Work. Many workers worldwide get their zzzs in offices and factories and avoid commuting to work more hours. Is the trend of working from home substituted by the sleep-at-work trend?
However, spending more time in the workplace only sometimes means increased productivity. For some, changing their bed and sleeping routines could harm their health.
If you’re thinking of making your workplace your sleeping space, you should know whether the sleep-at-work idea is a method to increase productivity or a threat to your overall health.
The rise of sleep Pods at work and sleeping in the Office
Twitter’s San Francisco headquarters reportedly transformed some rooms into sleeping areas following a viral photo that showed employees asleep on the floor to keep a deadline in sight went viral on the internet.
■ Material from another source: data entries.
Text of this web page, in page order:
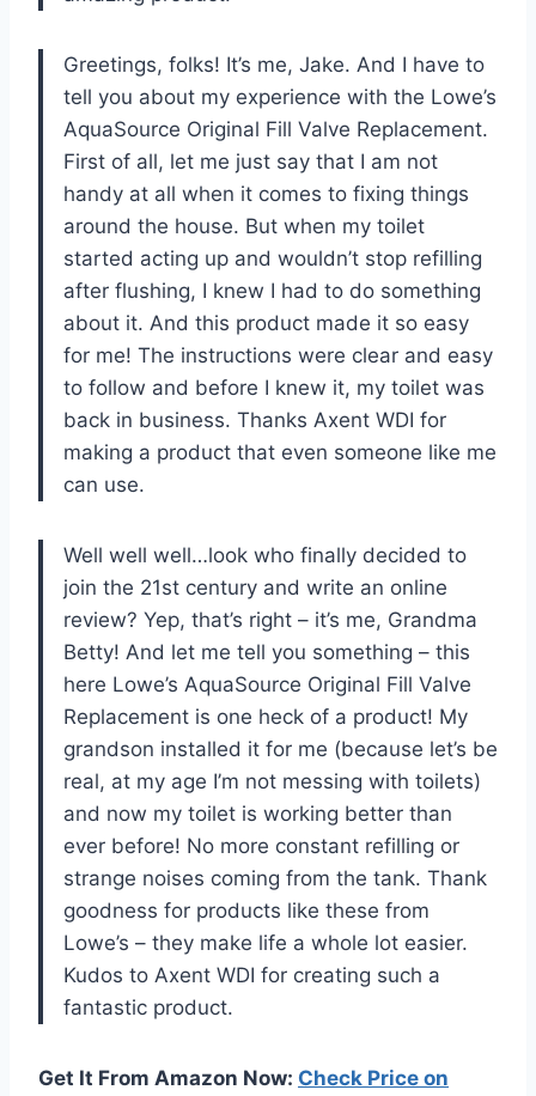
Greetings, folks! It’s me, Jake. And I have to
tell you about my experience with the Lowe’s
AquaSource Original Fill Valve Replacement.
First of all, let me just say that I am not
handy at all when it comes to fixing things
around the house. But when my toilet
started acting up and wouldn’t stop refilling
after flushing, I knew I had to do something
about it. And this product made it so easy
for me! The instructions were clear and easy
to follow and before I knew it, my toilet was
back in business. Thanks Axent WDI for
making a product that even someone like me
can use.
Well well well…look who finally decided to
join the 21st century and write an online
review? Yep, that’s right – it’s me, Grandma
Betty! And let me tell you something – this
here Lowe’s AquaSource Original Fill Valve
Replacement is one heck of a product! My
grandson installed it for me (because let’s be
real, at my age I’m not messing with toilets)
and now my toilet is working better than
ever before! No more constant refilling or
strange noises coming from the tank. Thank
goodness for products like these from
Lowe’s – they make life a whole lot easier.
Kudos to Axent WDI for creating such a
fantastic product.
Get It From Amazon Now: Check Price on
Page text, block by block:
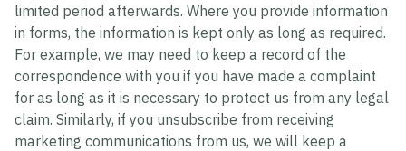
limited period afterwards. Where you provide information
in forms, the information is kept only as long as required.
For example, we may need to keep a record of the
correspondence with you if you have made a complaint
for as long as it is necessary to protect us from any legal
claim. Similarly, if you unsubscribe from receiving
marketing communications from us, we will keep a
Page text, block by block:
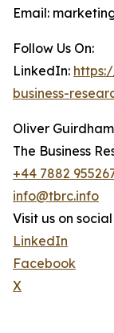
Email:
Follow Us On:
LinkedIn:
business-
Oliver Guirdham
The Business
+44 7882
info@tbrc.info
Visit us on
LinkedIn
Facebook
X
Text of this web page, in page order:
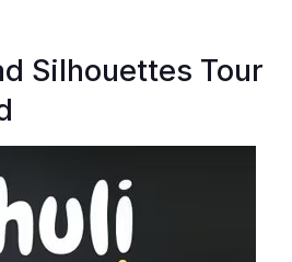
Silhouettes Tour
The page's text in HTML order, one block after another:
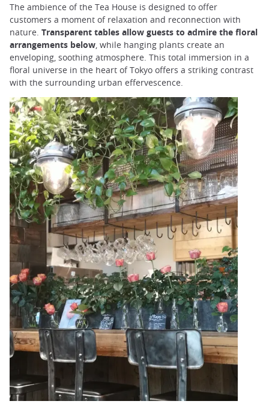
The ambience of the Tea House is designed to offer
customers a moment of relaxation and reconnection with
nature. Transparent tables allow guests to admire the floral
arrangements below, while hanging plants create an
enveloping, soothing atmosphere. This total immersion in a
floral universe in the heart of Tokyo offers a striking contrast
with the surrounding urban effervescence.
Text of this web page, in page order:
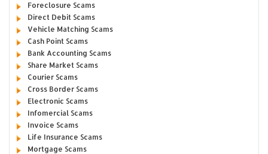
Foreclosure Scams
Direct Debit Scams
Vehicle Matching Scams
Cash Point Scams
Bank Accounting Scams
Share Market Scams
Courier Scams
Cross Border Scams
Electronic Scams
Infomercial Scams
Invoice Scams
Life Insurance Scams
Mortgage Scams
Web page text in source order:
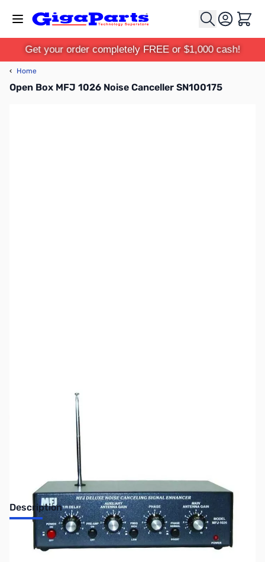
Cart
Get your order completely FREE or $1,000 cash!
‹ Home
Open Box MFJ 1026 Noise Canceller SN100175
No Longer Available
Description
OPEN BOX - Like "NEW"
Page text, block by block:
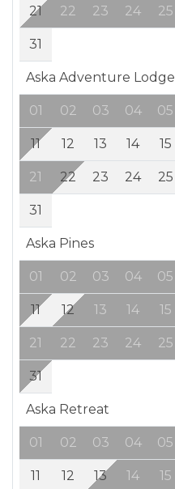
21 22 23 24 25
31
Aska Adventure Lodge
01 02 03 04 05
11 12 13 14 15
21 22 23 24 25
31
Aska Pines
01 02 03 04 05
11 12 13 14 15
21 22 23 24 25
31
Aska Retreat
01 02 03 04 05
11 12 13 14 15
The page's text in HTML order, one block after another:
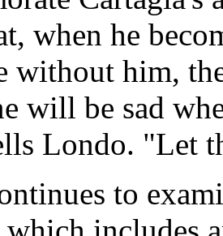
when he
without him,
will be sad
Londo. "Let
to
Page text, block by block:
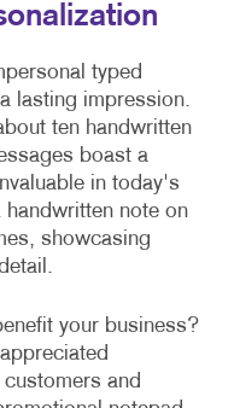
typed
lasting impression.
ten handwritten
boast a
in today's
note on
showcasing
your business?
and
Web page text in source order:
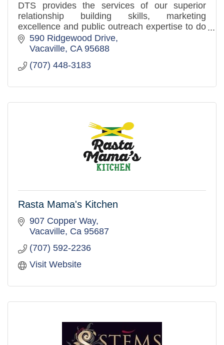
DTS provides the services of our superior
relationship building skills, marketing
excellence and public outreach expertise to do
these things with and for you in order to
increase your community prese
590 Ridgewood Drive
Vacaville CA 95688
(707) 448-3183
Rasta Mama's Kitchen
907 Copper Way
Vacaville Ca 95687
(707) 592-2236
Visit Website
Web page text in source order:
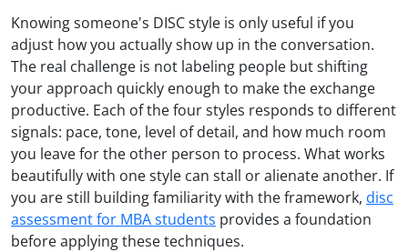
Knowing someone's DISC style is only useful if you
adjust how you actually show up in the conversation.
The real challenge is not labeling people but shifting
your approach quickly enough to make the exchange
productive. Each of the four styles responds to different
signals: pace, tone, level of detail, and how much room
you leave for the other person to process. What works
beautifully with one style can stall or alienate another. If
you are still building familiarity with the framework, disc
assessment for MBA students provides a foundation
before applying these techniques.
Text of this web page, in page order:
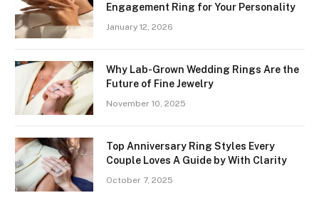
Engagement Ring for Your Personality
January 12, 2026
Why Lab-Grown Wedding Rings Are the
Future of Fine Jewelry
November 10, 2025
Top Anniversary Ring Styles Every
Couple Loves A Guide by With Clarity
October 7, 2025
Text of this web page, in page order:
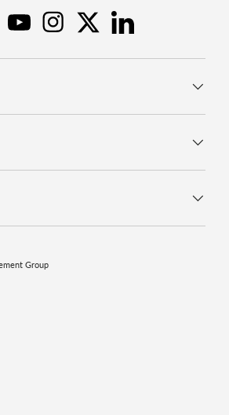
YouTubeInstagramTwitter
Group
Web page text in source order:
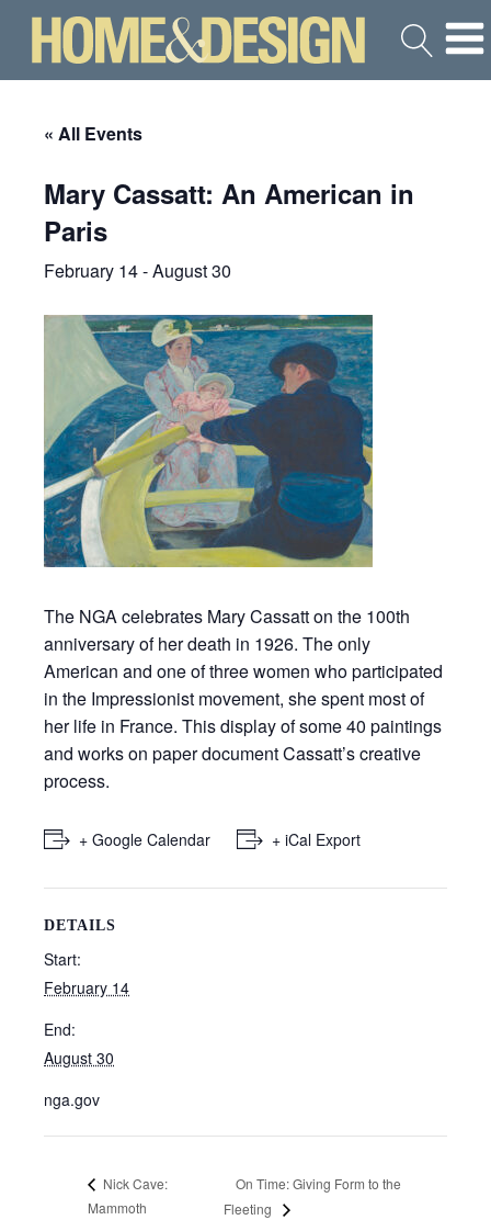
« All Events
Mary Cassatt: An American in
Paris
February 14-August 30
The NGA celebrates Mary Cassatt on the 100th
anniversary of her death in 1926. The only
American and one of three women who participated
in the Impressionist movement, she spent most of
her life in France. This display of some 40 paintings
and works on paper document Cassatt’s creative
process.
+ Google Calendar + iCal Export
DETAILS
Start:
February 14
End:
August 30
nga.gov
Nick Cave:
Mammoth
On Time: Giving Form to the
Fleeting
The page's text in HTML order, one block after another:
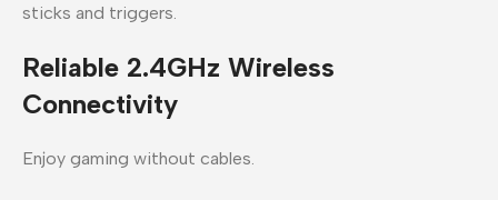
sticks and triggers.
Reliable 2.4GHz Wireless
Connectivity
Enjoy gaming without cables.
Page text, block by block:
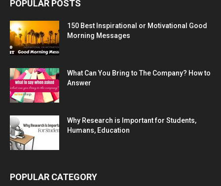
POPULAR POSTS
150 Best Inspirational or Motivational Good
Morning Messages
What Can You Bring to The Company? How to
Answer
Why Research is Important for Students,
Humans, Education
POPULAR CATEGORY
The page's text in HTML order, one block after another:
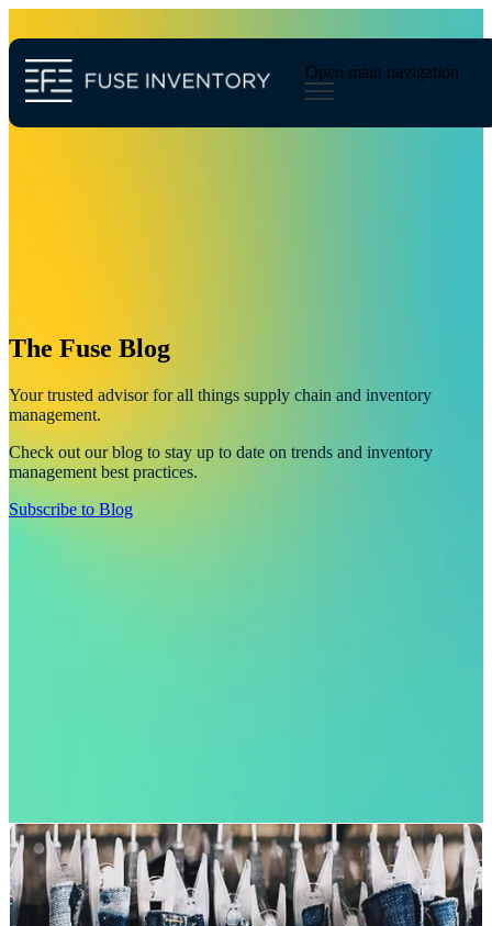
Open main navigation
The Fuse Blog
Your trusted advisor for all things supply chain and inventory
management.
Check out our blog to stay up to date on trends and inventory
management best practices.
Subscribe to Blog
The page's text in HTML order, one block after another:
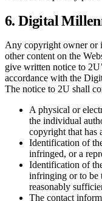
6. Digital
Any copyright owner or
other content on the
give written notice to
accordance with the
The notice to 2U shall
A physical or
the individual
copyright that has
Identification of
infringed, or a
Identification of
infringing or to be
reasonably
The contact
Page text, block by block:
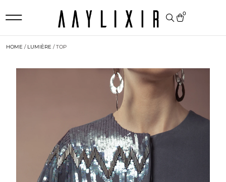
0
HOME / LUMIÈRE / TOP
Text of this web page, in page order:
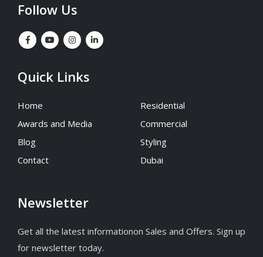
Follow Us
Quick Links
Home
Awards and Media
Blog
Contact
Residential
Commercial
Styling
Dubai
Newsletter
Get all the latest informationon Sales and Offers. Sign up
for newsletter today.
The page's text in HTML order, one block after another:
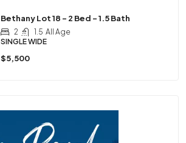
Bethany Lot 18 – 2 Bed – 1.5 Bath
2 1.5 All Age
SINGLE WIDE
$5,500
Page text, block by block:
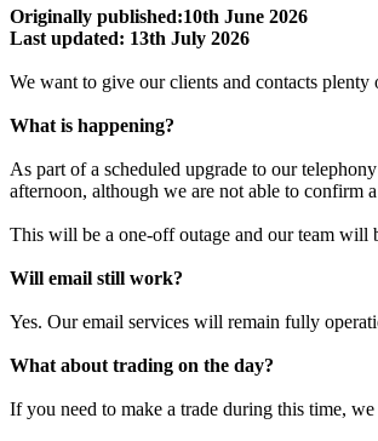
Originally published:10th June 2026
Last updated: 13th July 2026
We want to give our clients and contacts
What is happening?
As part of a scheduled upgrade to our
afternoon, although we are not able to confirm
This will be a one-off outage and our team will
Will email still work?
Yes. Our email services will remain fully
What about trading on the day?
If you need to make a trade during this time,
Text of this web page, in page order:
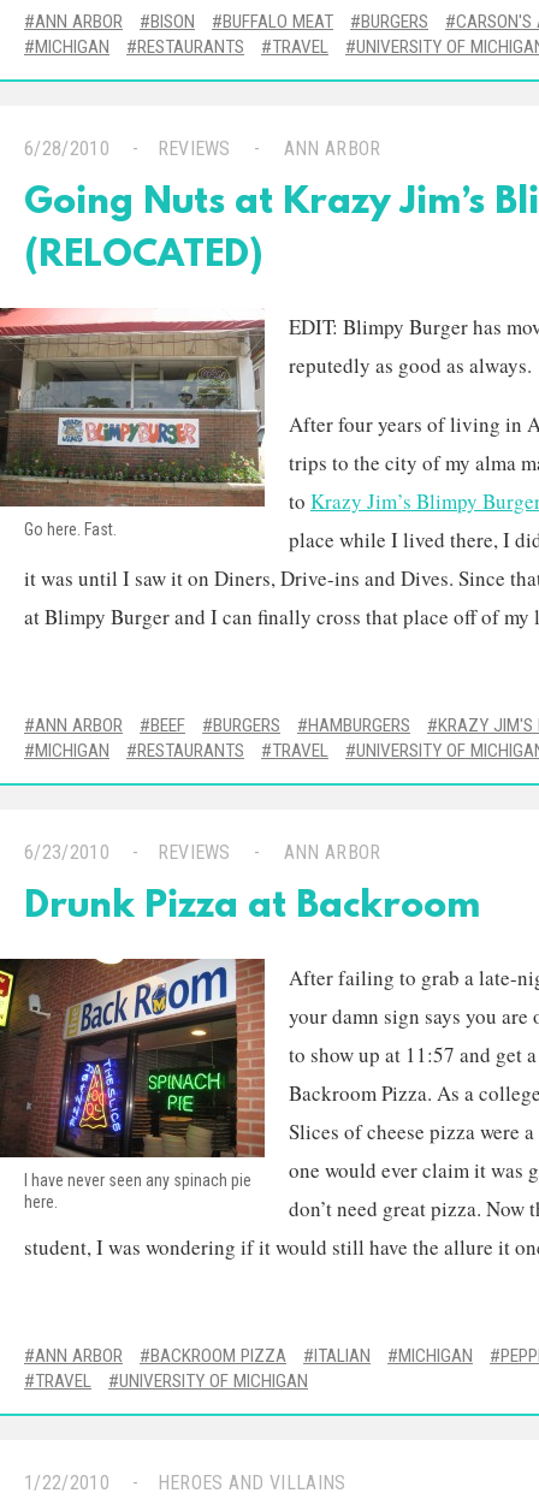
ANN ARBOR BISON BUFFALO MEAT BURGERS
CARSON'S
MICHIGAN
RESTAURANTS TRAVEL UNIVERSITY OF
6/28/2010 REVIEWS ANN ARBOR
Going Nuts at Krazy Jim’s
(RELOCATED)
Go here. Fast.
EDIT: Blimpy Burger has
reputedly as good as always.
After four years of living in
trips to the city of my alma
to Krazy Jim’s Blimpy Burger
place while I lived there, I
it was until I saw it on Diners, Drive-ins and Dives. Since
at Blimpy Burger and I can finally cross that place off of my
ANN ARBOR BEEF BURGERS HAMBURGERS
KRAZY JIM'S
MICHIGAN
RESTAURANTS TRAVEL UNIVERSITY OF
6/23/2010 REVIEWS ANN ARBOR
Drunk Pizza at Backroom
I have never seen any spinach pie
here.
After failing to grab a late-
your damn sign says you
to show up at 11:57 and get
Backroom Pizza. As a
Slices of cheese pizza were
one would ever claim it was
don’t need great pizza.
student, I was wondering if it would still have the allure it
ANN ARBOR BACKROOM PIZZA ITALIAN MICHIGAN
TRAVEL
UNIVERSITY OF MICHIGAN
1/22/2010 HEROES AND VILLAINS
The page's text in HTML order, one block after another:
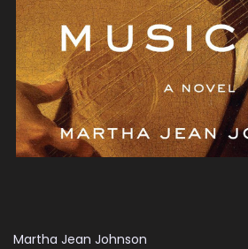
Martha Jean Johnson
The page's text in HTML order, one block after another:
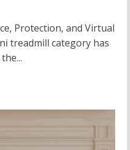
Protection, and Virtual
treadmill category has
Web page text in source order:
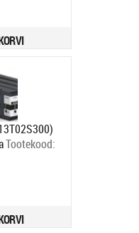
Tootekood:
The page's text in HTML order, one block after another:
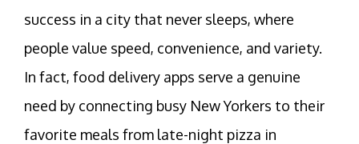
success in a city that never sleeps, where
people value speed, convenience, and variety.
In fact, food delivery apps serve a genuine
need by connecting busy New Yorkers to their
favorite meals from late-night pizza in
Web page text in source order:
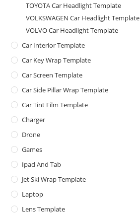
TOYOTA Car Headlight Template
VOLKSWAGEN Car Headlight Template
VOLVO Car Headlight Template
Car Interior Template
Car Key Wrap Template
Car Screen Template
Car Side Pillar Wrap Template
Car Tint Film Template
Charger
Drone
Games
Ipad And Tab
Jet Ski Wrap Template
Laptop
Lens Template
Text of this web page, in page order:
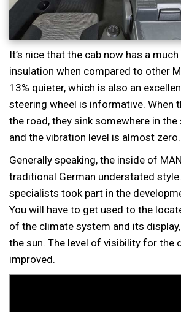
It’s nice that the cab now has a
insulation when compared to other
13% quieter, which is also an
steering wheel is informative. When
the road, they sink somewhere in
and the vibration level is almost zero.
Generally speaking, the inside of
traditional German understated
specialists took part in the
You will have to get used to the
of the climate system and its
the sun. The level of visibility for the
improved.
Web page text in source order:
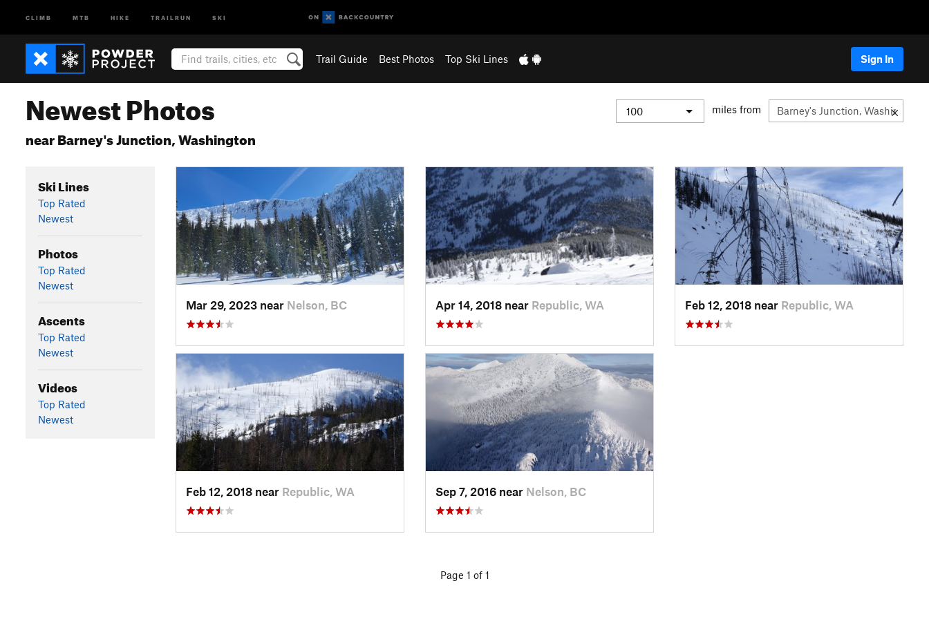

This tech company isn’t alone in introducing a company to provide sleeping areas for hardworking employees. Mercedes-Benz, Google, Nike, along with Zappos have all been among the firms that have added nap rooms in their workplaces.
Technology workers from China can be seen blurring boundaries between home and work for a long time, sleeping in office bunk beds and camping cots beside their desks to avoid the commute and working more hours to compete in a highly competitive sector.
While the sleep-at-work phenomenon is believed to be the norm for the tech industry, it’s accepted by workers at factories in China who had to keep their production lines running, especially when COVID lockdowns strike.
United States works in the most desirable areas to reside. A lot of the most sleepy workers across America. For them, the influx of new residents moving into their region means more commutes, earlier rising times, and fierce competition for jobs.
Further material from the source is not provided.